Make an exact copy of every entry.

● Extracted information
>>
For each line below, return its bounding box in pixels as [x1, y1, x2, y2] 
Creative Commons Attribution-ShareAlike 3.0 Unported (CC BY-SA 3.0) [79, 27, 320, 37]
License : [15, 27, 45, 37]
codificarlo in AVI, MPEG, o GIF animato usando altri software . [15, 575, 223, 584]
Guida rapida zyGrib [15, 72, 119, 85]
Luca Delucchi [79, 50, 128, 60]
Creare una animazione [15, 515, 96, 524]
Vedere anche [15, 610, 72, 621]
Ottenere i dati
<<
● Your solution
For each line below, return its bounding box in pixels as [x1, y1, x2, y2] 
Creative Commons Attribution-ShareAlike 3.0 Unported (CC BY-SA 3.0) [79, 27, 320, 37]
License : [15, 27, 45, 37]
codificarlo in AVI, MPEG, o GIF animato usando altri software . [15, 575, 223, 584]
Guida rapida zyGrib [15, 72, 119, 85]
Luca Delucchi [79, 50, 128, 60]
Creare una animazione [15, 515, 96, 524]
Vedere anche [15, 610, 72, 621]
Ottenere i dati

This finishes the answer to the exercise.